Очень редко, выходя из дома, я останавливаюсь во дворе. И смотрю на те карнизы, по которым я лазала вслед за мальчишками, кое-как подвязав косы, чтобы не мешали. Мне неловко даже близким друзьям показать эти карнизы — подумают, что привираю, хвастаюсь. А между тем еще доживают век старушки, которые называли ту девочку «крышницей».
…Мне девять лет, мы живем в деревне Сенжары под Полтавой. За деревней дорога идет мимо леса к кладбищу.
Ребята спорят:
— Кому не слабо́ одному в полночь пройти на кладбище?
— Мне не слабо!
Сказано, и ходу назад нет. Надо положить камень на могилу. Утром проверят. Часов в одиннадцать я вылезаю из окна, наши все уже спят, иду, бегу по дороге на кладбище. Страшновато, мурлычу себе под нос песни, читаю стихи. Наверно, Некрасова, я тогда года три подряд читала Некрасова. Кладу камень и торжествующе возвращаюсь. Жду не дождусь утра.

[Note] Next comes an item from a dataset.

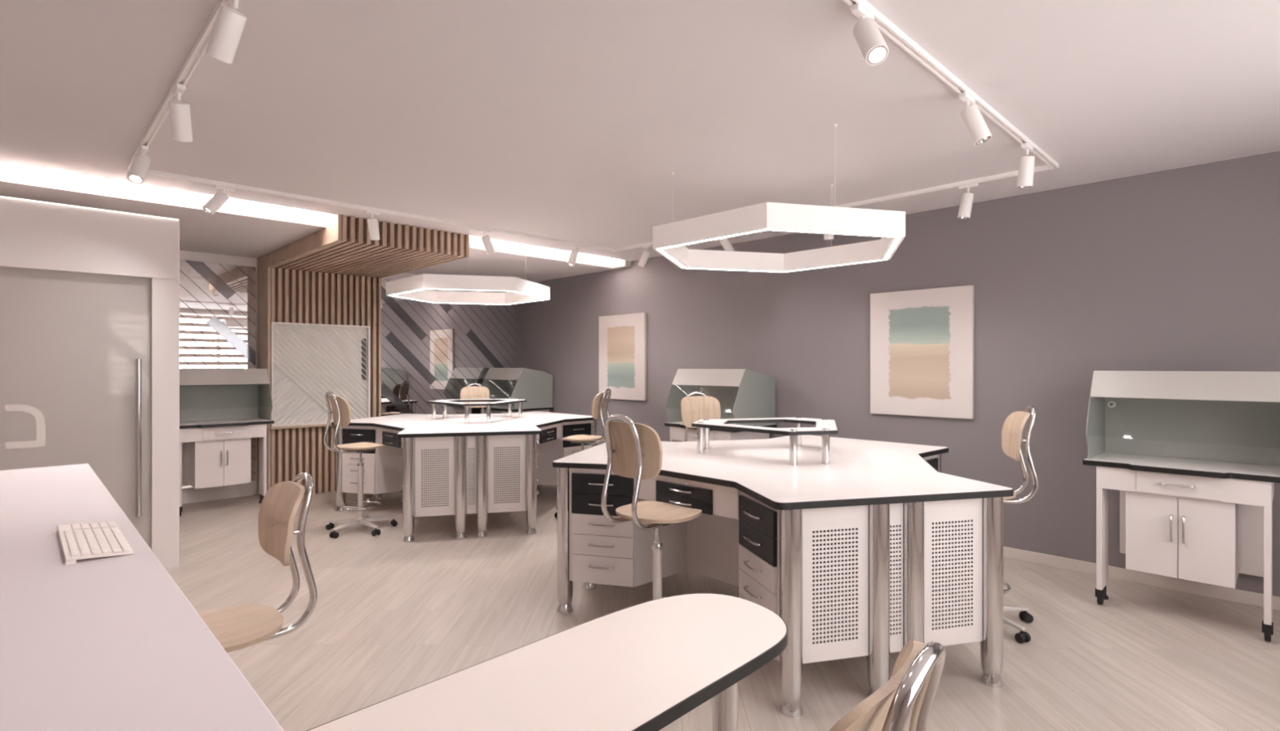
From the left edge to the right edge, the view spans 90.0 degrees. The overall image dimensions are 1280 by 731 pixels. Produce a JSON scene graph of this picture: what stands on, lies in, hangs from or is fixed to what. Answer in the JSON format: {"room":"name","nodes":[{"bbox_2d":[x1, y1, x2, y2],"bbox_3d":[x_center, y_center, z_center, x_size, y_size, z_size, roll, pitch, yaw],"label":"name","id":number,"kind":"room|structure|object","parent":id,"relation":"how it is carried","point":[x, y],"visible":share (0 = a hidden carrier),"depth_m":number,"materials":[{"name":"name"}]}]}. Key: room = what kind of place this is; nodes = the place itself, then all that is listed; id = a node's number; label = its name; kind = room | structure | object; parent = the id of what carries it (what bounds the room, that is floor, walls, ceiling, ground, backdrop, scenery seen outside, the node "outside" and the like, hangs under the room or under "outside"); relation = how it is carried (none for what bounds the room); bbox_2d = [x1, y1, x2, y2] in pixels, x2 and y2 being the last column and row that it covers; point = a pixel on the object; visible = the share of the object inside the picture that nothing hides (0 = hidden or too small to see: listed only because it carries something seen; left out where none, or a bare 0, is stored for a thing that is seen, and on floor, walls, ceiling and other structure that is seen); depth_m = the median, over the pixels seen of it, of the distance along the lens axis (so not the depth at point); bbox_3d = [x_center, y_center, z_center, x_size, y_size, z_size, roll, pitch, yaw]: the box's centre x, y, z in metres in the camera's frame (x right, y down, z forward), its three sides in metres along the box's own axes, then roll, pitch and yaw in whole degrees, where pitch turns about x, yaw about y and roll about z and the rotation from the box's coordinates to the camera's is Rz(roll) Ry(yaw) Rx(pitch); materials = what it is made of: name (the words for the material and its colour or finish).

Жаль только, что «подвиг» был совершен перед самым отъездом в Москву, так что купаться в волнах славы мне пришлось не больше недели…

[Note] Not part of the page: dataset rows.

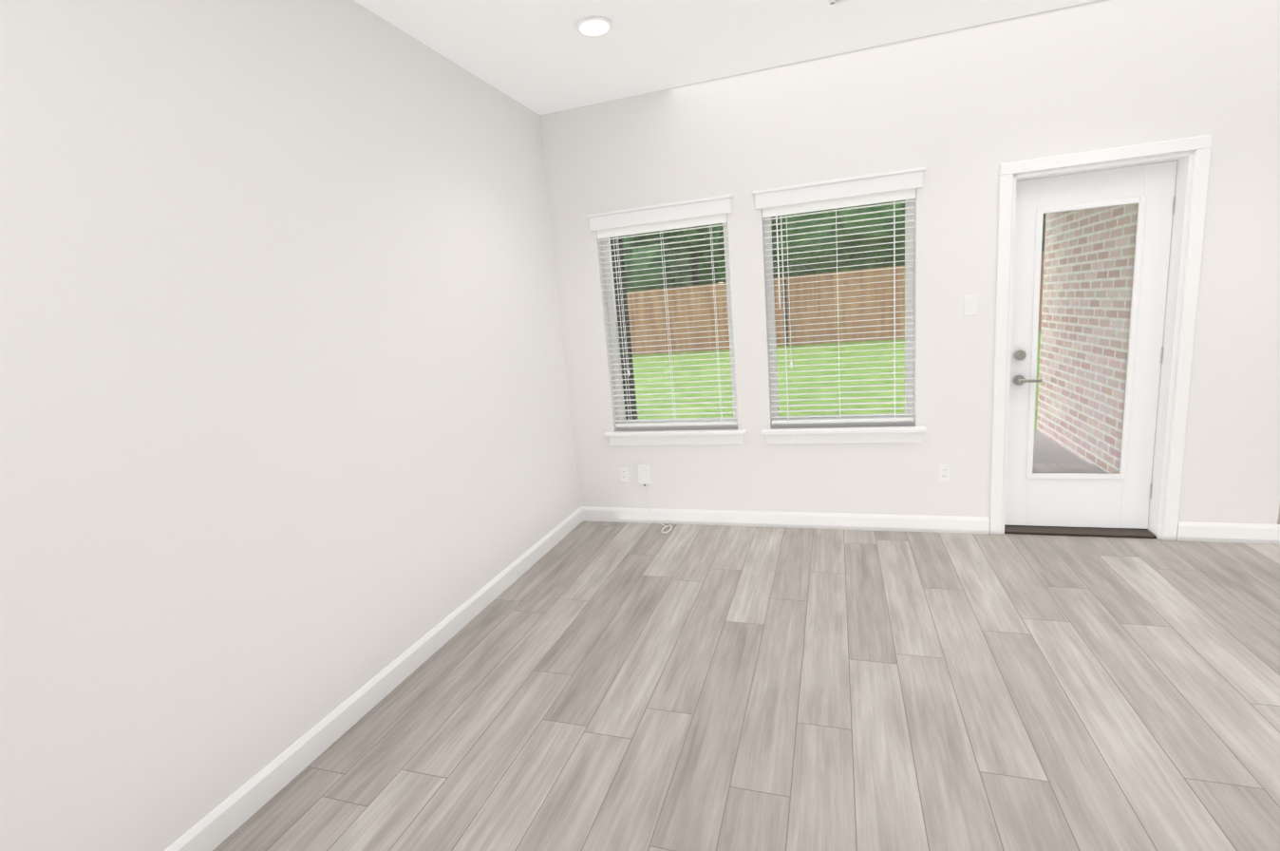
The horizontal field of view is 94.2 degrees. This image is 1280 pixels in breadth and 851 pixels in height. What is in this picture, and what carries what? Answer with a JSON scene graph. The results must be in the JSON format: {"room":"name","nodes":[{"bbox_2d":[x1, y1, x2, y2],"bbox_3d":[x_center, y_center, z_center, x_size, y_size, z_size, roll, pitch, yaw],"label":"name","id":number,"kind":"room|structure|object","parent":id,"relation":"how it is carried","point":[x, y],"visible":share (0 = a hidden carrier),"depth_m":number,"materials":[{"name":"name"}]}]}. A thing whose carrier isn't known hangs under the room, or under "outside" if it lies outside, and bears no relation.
{"room":"empty living room","nodes":[
{"label":"empty living room","id":0,"kind":"room"},
{"bbox_2d":[0,0,580,850],"bbox_3d":[-1.351,-0.201,2.047,0.200,2.810,5.050,-1,11,18],"label":"wall","id":1,"kind":"structure","parent":0,"point":[287,452],"depth_m":1.90,"materials":[{"name":"white paint"}]},
{"bbox_2d":[164,506,585,850],"bbox_3d":[-1.135,1.120,2.272,0.016,0.105,4.630,-1,11,18],"label":"baseboard","id":2,"kind":"structure","parent":1,"relation":"attached to","point":[223,821],"depth_m":2.27,"materials":[{"name":"white wood"}]},
{"bbox_2d":[353,0,1098,114],"bbox_3d":[2.032,-1.837,1.357,7.120,0.100,6.480,-1,11,18],"label":"ceiling","id":3,"kind":"structure","parent":0,"point":[540,57],"depth_m":2.97,"materials":[{"name":"white paint"}]},
{"bbox_2d":[574,16,614,37],"bbox_3d":[-0.213,-1.858,2.772,0.184,0.017,0.184,-1,11,18],"label":"recessed light","id":4,"kind":"object","parent":3,"relation":"in","point":[593,26],"visible":1,"depth_m":2.75,"materials":[{"name":"white plastic"}]},
{"bbox_2d":[829,0,848,4],"bbox_3d":[1.023,-1.933,2.611,0.360,0.012,0.165,-1,11,18],"label":"ceiling vent","id":5,"kind":"object","parent":3,"relation":"in","point":[832,2],"visible":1,"depth_m":2.72,"materials":[{"name":"white metal"}]},
{"bbox_2d":[212,505,1279,850],"bbox_3d":[2.268,0.993,1.891,7.120,0.060,6.480,-1,11,18],"label":"floor","id":6,"kind":"structure","parent":0,"point":[610,686],"depth_m":2.19,"materials":[{"name":"grey wood"}]},
{"bbox_2d":[644,486,672,533],"bbox_3d":[0.113,0.580,4.111,0.212,0.277,0.210,-1,11,18],"label":"cord","id":7,"kind":"object","parent":6,"relation":"on","point":[666,526],"visible":0.98,"depth_m":4.16,"materials":[{"name":"white plastic"}]},
{"bbox_2d":[539,0,1279,524],"bbox_3d":[1.299,-0.728,3.672,4.230,2.810,0.200,-1,11,18],"label":"wall","id":8,"kind":"structure","parent":0,"point":[961,114],"depth_m":3.36,"materials":[{"name":"white paint"}]},
{"bbox_2d":[619,467,629,482],"bbox_3d":[-0.112,0.352,4.253,0.070,0.114,0.010,-1,11,18],"label":"outlet","id":9,"kind":"object","parent":8,"relation":"attached to","point":[624,475],"visible":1,"depth_m":4.25,"materials":[{"name":"white plastic"}]},
{"bbox_2d":[637,464,650,486],"bbox_3d":[0.029,0.353,4.200,0.088,0.151,0.024,-1,11,18],"label":"outlet box","id":10,"kind":"object","parent":8,"relation":"attached to","point":[644,474],"visible":1,"depth_m":4.19,"materials":[{"name":"white plastic"}]},
{"bbox_2d":[585,194,746,445],"bbox_3d":[0.192,-0.648,3.999,0.990,1.572,0.205,-1,11,18],"label":"window","id":11,"kind":"structure","parent":8,"relation":"in","point":[607,226],"depth_m":3.99,"materials":[{"name":"white plastic"}]},
{"bbox_2d":[582,506,989,534],"bbox_3d":[0.845,0.629,3.997,2.650,0.105,0.016,-1,11,18],"label":"baseboard","id":12,"kind":"structure","parent":8,"relation":"attached to","point":[958,524],"depth_m":3.93,"materials":[{"name":"white wood"}]},
{"bbox_2d":[752,166,926,444],"bbox_3d":[1.220,-0.669,3.659,0.975,1.572,0.205,-1,11,18],"label":"window","id":13,"kind":"structure","parent":8,"relation":"in","point":[893,186],"depth_m":3.64,"materials":[{"name":"white plastic"}]},
{"bbox_2d":[938,464,951,482],"bbox_3d":[1.845,0.292,3.601,0.070,0.114,0.010,-1,11,18],"label":"outlet","id":14,"kind":"object","parent":8,"relation":"attached to","point":[944,473],"visible":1,"depth_m":3.60,"materials":[{"name":"white plastic"}]},
{"bbox_2d":[963,294,978,315],"bbox_3d":[1.882,-0.685,3.376,0.070,0.114,0.012,-1,11,18],"label":"light switch","id":15,"kind":"object","parent":8,"relation":"attached to","point":[970,305],"visible":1,"depth_m":3.38,"materials":[{"name":"white plastic"}]},
{"bbox_2d":[1004,160,1177,528],"bbox_3d":[2.492,-0.375,3.351,0.746,2.002,0.106,-1,11,18],"label":"patio door","id":16,"kind":"structure","parent":8,"relation":"in","point":[1091,264],"depth_m":3.35,"materials":[{"name":"white wood"}]},
{"bbox_2d":[989,134,1212,540],"bbox_3d":[2.488,-0.406,3.344,0.912,2.106,0.218,-1,11,18],"label":"door frame","id":17,"kind":"structure","parent":8,"relation":"attached to","point":[1192,156],"depth_m":3.19,"materials":[{"name":"white painted wood"}]},
{"bbox_2d":[1176,521,1279,544],"bbox_3d":[3.188,0.580,3.223,0.446,0.105,0.018,-1,11,18],"label":"baseboard","id":18,"kind":"structure","parent":8,"relation":"attached to","point":[1214,532],"depth_m":3.21,"materials":[{"name":"white wood"}]},
{"label":"outside","id":19,"kind":"structure","parent":0,"visible":0},
{"bbox_2d":[632,309,904,419],"bbox_3d":[13.477,-5.251,30.936,90.000,0.100,59.800,-1,11,18],"label":"grass","id":20,"kind":"structure","parent":19,"point":[803,367],"depth_m":12.81,"materials":[{"name":"green plant"}]},
{"bbox_2d":[621,199,904,337],"bbox_3d":[21.541,-17.816,34.013,97.032,22.094,33.807,-1,11,18],"label":"trees","id":21,"kind":"object","parent":20,"relation":"on","point":[784,245],"depth_m":25.81,"materials":[{"name":"green plant"}]},
{"bbox_2d":[626,264,904,355],"bbox_3d":[14.801,-4.383,18.755,48.131,2.490,0.290,-1,11,18],"label":"fence","id":22,"kind":"object","parent":20,"relation":"on","point":[721,298],"depth_m":21.77,"materials":[{"name":"brown cedar wood"}]},
{"bbox_3d":[1.602,0.460,5.467,4.430,0.170,2.850,-1,11,18],"label":"patio slab","id":23,"kind":"object","parent":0,"visible":0},
{"bbox_2d":[610,235,637,419],"bbox_3d":[-0.199,-1.058,7.268,0.140,2.430,0.140,-1,11,18],"label":"patio post","id":24,"kind":"object","parent":23,"relation":"on","point":[627,321],"depth_m":7.18,"materials":[{"name":"grey"}]}
]}

Другое лето, тридцатый год… Кисловодск. Мне двенадцать лет. И я знаю, что надо человеку для счастья — скакать на лошади. Наверно, это все от книг — Густав Эмар, Купер, «Герой нашего времени», джек-лондоновская Паола, маленькая хозяйка большого дома. Впрочем, здесь, в Кисловодске, я все время вижу и живых всадников.
Я отправляюсь в манеж.
— Сколько тебе лет?
— Пятнадцать, — не сморгнув глазом.
— Ну что ж, приму. Но ведь ты соврала. (Я заливаюсь краской, вот-вот заплачу.) Имей в виду, испугаешься — выгоню.
Только бы не испугаться. Только бы не испугаться. Взбираюсь на лошадь, обливаюсь потом, судорожно цепляюсь за поводья. Шагом. Рысью. Галопом. Через препятствия. Я так боюсь, что меня выгонят, что мне уже и не до страха перед лошадью, падением, увечьем.
Передо мной образец — Галя Забугина, дочь главного врача того санатория, где работала моя мама. Галя в широкополой шляпе, в брюках, ее окружают поклонники. Так держаться в седле, как Галя, так надменно на всех смотреть, так проскакать мимо них!
Я маленького роста, на физкультуре стояла последней. В нескладных шароварах и майке. На большой лошади я совсем малявка, нисколько не похожа на моих книжных и живых героинь. А все-таки скакала на коне по узким кавказским дорогам.
Я пишу в доме творчества в Переделкине, меня обступают липкие, постыдные страхи. Они выползают изо всех углов, их много, они не дают спать, нельзя сесть за рабочий стол, прежде чем их не прогонишь.
Стыжусь страха, а все-таки боюсь. Всю зиму 1965–1966 годов я боялась писем, написанных Левой в защиту Синявского и Даниэля. Я боялась написать протест в «Известия» против статьи Еремина «Перевертыши», я боялась предстоящих собраний. Это страхи реальные. Но ведь в том-то и дело, что познать причину страха — это уже отчасти справиться с ним. Самые главные — те, невыговоренные, беспричинные, те, что засели где-то глубоко, о которых никому не скажешь. Боюсь, потому что боюсь.